Stored entries:
^^^^^^^^^^^^^^^^
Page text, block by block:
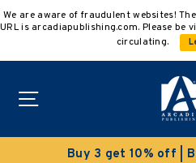
to
We are aware of fraudulent websites!
URL is arcadiapublishing.com. Please
circulating.
Buy 3 get 10% off |
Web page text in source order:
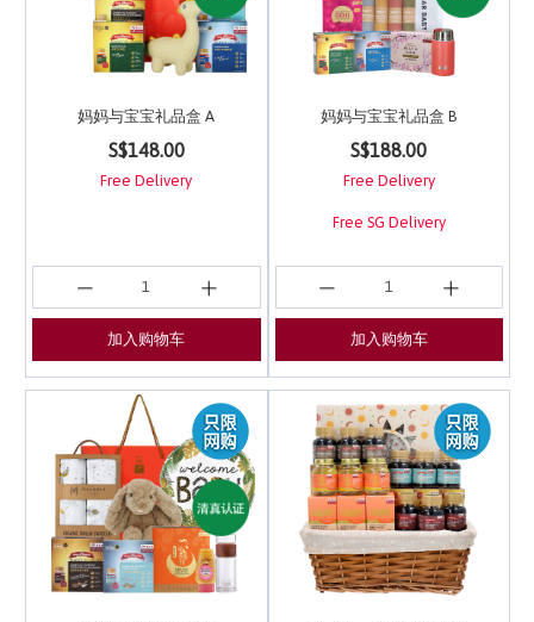
妈妈与宝宝礼品盒 A
5 out of 5 Customer Rating
S$148.00
Free Delivery
加入购物车
妈妈与宝宝礼品盒 B
3.9 out of 5 Customer
S$188.00
Free Delivery
Free SG Delivery
加入购物车
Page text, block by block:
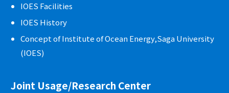
IOES Facilities
IOES History
Concept of Institute of Ocean Energy,Saga University
(IOES)
Joint Usage/Research Center
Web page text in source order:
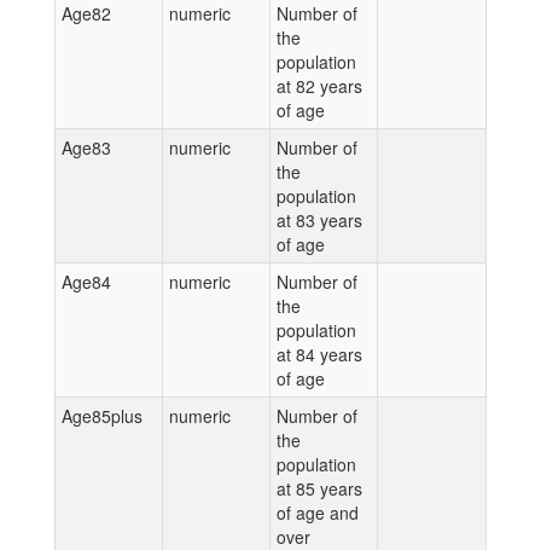
Age82
numeric
Number of
the
population
at 82 years
of age
Age83
numeric
Number of
the
population
at 83 years
of age
Age84
numeric
Number of
the
population
at 84 years
of age
Age85plus
numeric
Number of
the
population
at 85 years
of age and
over
^^^^^^^^^^^^^^^^
## TO DO:
Please output the entries above exactly, leaving out every picture.

## OUTPUT FOR THIS TASK:
Page text, block by block:
to
We are aware of fraudulent websites!
URL is arcadiapublishing.com. Please
circulating.
Buy 3 get 10% off |
Web page text in source order:
妈妈与宝宝礼品盒 A
5 out of 5 Customer Rating
S$148.00
Free Delivery
加入购物车
妈妈与宝宝礼品盒 B
3.9 out of 5 Customer
S$188.00
Free Delivery
Free SG Delivery
加入购物车
Page text, block by block:
IOES Facilities
IOES History
Concept of Institute of Ocean Energy,Saga University
(IOES)
Joint Usage/Research Center
Web page text in source order:
Age82
numeric
Number of
the
population
at 82 years
of age
Age83
numeric
Number of
the
population
at 83 years
of age
Age84
numeric
Number of
the
population
at 84 years
of age
Age85plus
numeric
Number of
the
population
at 85 years
of age and
over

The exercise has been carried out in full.